• [Task instructions]
Each line below must be transcribed exactly, and no picture may appear in the transcription.

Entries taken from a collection
[Start of Attachment]

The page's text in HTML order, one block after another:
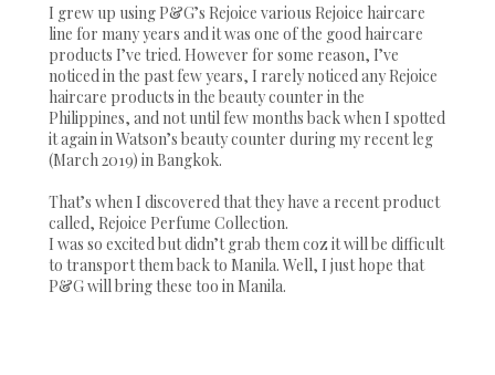
I grew up using P&G’s Rejoice various Rejoice haircare
line for many years and it was one of the good haircare
products I’ve tried. However for some reason, I’ve
noticed in the past few years, I rarely noticed any Rejoice
haircare products in the beauty counter in the
Philippines, and not until few months back when I spotted
it again in Watson’s beauty counter during my recent leg
(March 2019) in Bangkok.
That’s when I discovered that they have a recent product
called, Rejoice Perfume Collection.
I was so excited but didn’t grab them coz it will be difficult
to transport them back to Manila. Well, I just hope that
P&G will bring these too in Manila.
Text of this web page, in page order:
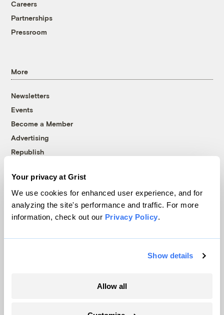
Your privacy at Grist
We use cookies for enhanced user experience, and for
analyzing the site's performance and traffic. For more
information, check out our Privacy Policy.
Show details
Allow all
Careers
Partnerships
Pressroom
More
Newsletters
Events
Become a Member
Advertising
Republish
© 1999-2026 Grist Magazine, Inc. All rights reserved.
Grist is powered byWordPress VIP
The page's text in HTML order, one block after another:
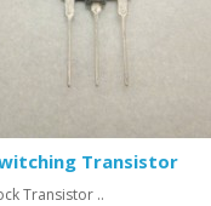
Transistor
Transistor ..
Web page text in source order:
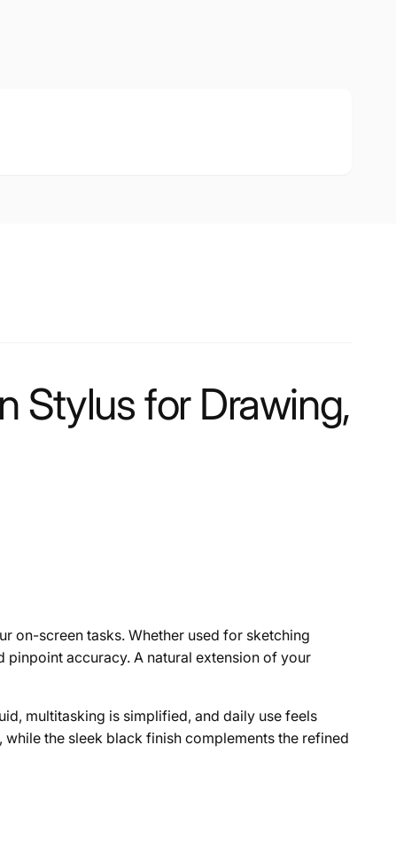
Stylus for Drawing,
on-screen tasks. Whether used for sketching
accuracy. A natural extension of your
multitasking is simplified, and daily use feels
the sleek black finish complements the refined
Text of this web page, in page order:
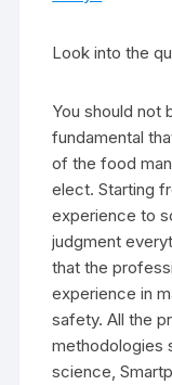
Look into the
You should not
fundamental
of the food
elect. Starting
experience to
judgment
that the
experience in
safety. All the
methodologies
science,
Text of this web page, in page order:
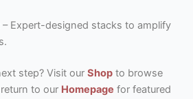
– Expert-designed stacks to amplify
step? Visit our Shopto browse
to our Homepage for featured
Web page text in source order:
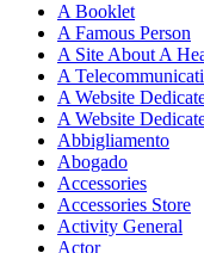
A Booklet
A Famous Person
A Site About A
A
A Website
A Website
Abbigliamento
Abogado
Accessories
Accessories Store
Activity General
Actor
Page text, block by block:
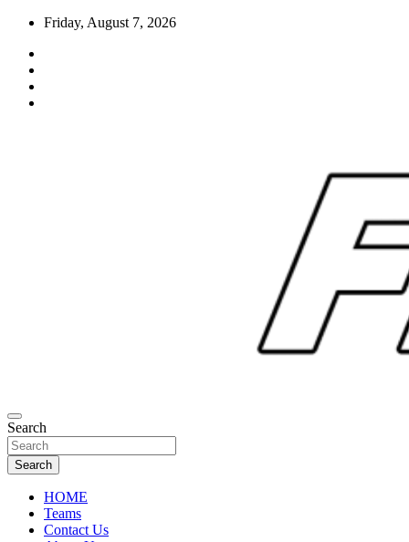
Skip
content
Friday, August 7, 2026
FL Teams
Florida Sports Source
Search
Search
HOME
Teams
Contact Us
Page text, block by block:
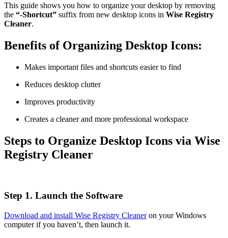
This guide shows you how to organize your desktop by removing
the “-Shortcut” suffix from new desktop icons in Wise Registry
Cleaner.
Benefits of Organizing Desktop Icons:
Makes important files and shortcuts easier to find
Reduces desktop clutter
Improves productivity
Creates a cleaner and more professional workspace
Steps to Organize Desktop Icons via Wise
Registry Cleaner
Step 1. Launch the Software
Download and install Wise Registry Cleaneron your Windows
computer if you haven’t, then launch it.
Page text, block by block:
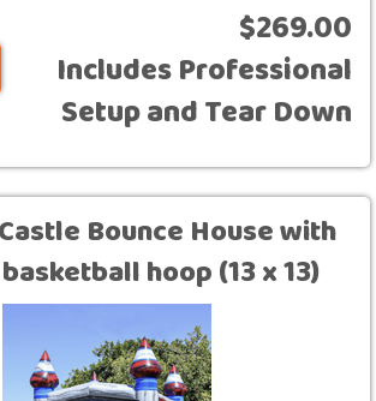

[End of Attachment]

• [Answer to the exercise]
The page's text in HTML order, one block after another:
I grew up using P&G’s Rejoice various Rejoice haircare
line for many years and it was one of the good haircare
products I’ve tried. However for some reason, I’ve
noticed in the past few years, I rarely noticed any Rejoice
haircare products in the beauty counter in the
Philippines, and not until few months back when I spotted
it again in Watson’s beauty counter during my recent leg
(March 2019) in Bangkok.
That’s when I discovered that they have a recent product
called, Rejoice Perfume Collection.
I was so excited but didn’t grab them coz it will be difficult
to transport them back to Manila. Well, I just hope that
P&G will bring these too in Manila.
Text of this web page, in page order:
Your privacy at Grist
We use cookies for enhanced user experience, and for
analyzing the site's performance and traffic. For more
information, check out our Privacy Policy.
Show details
Allow all
Careers
Partnerships
Pressroom
More
Newsletters
Events
Become a Member
Advertising
Republish
© 1999-2026 Grist Magazine, Inc. All rights reserved.
Grist is powered byWordPress VIP
The page's text in HTML order, one block after another:
Transistor
Transistor ..
Web page text in source order:
Stylus for Drawing,
on-screen tasks. Whether used for sketching
accuracy. A natural extension of your
multitasking is simplified, and daily use feels
the sleek black finish complements the refined
Text of this web page, in page order:
Look into the
You should not
fundamental
of the food
elect. Starting
experience to
judgment
that the
experience in
safety. All the
methodologies
science,
Text of this web page, in page order:
– Expert-designed stacks to amplify
step? Visit our Shopto browse
to our Homepage for featured
Web page text in source order:
A Booklet
A Famous Person
A Site About A
A
A Website
A Website
Abbigliamento
Abogado
Accessories
Accessories Store
Activity General
Actor
Page text, block by block:
Skip
content
Friday, August 7, 2026
FL Teams
Florida Sports Source
Search
Search
HOME
Teams
Contact Us
Page text, block by block:
This guide shows you how to organize your desktop by removing
the “-Shortcut” suffix from new desktop icons in Wise Registry
Cleaner.
Benefits of Organizing Desktop Icons:
Makes important files and shortcuts easier to find
Reduces desktop clutter
Improves productivity
Creates a cleaner and more professional workspace
Steps to Organize Desktop Icons via Wise
Registry Cleaner
Step 1. Launch the Software
Download and install Wise Registry Cleaneron your Windows
computer if you haven’t, then launch it.
Page text, block by block:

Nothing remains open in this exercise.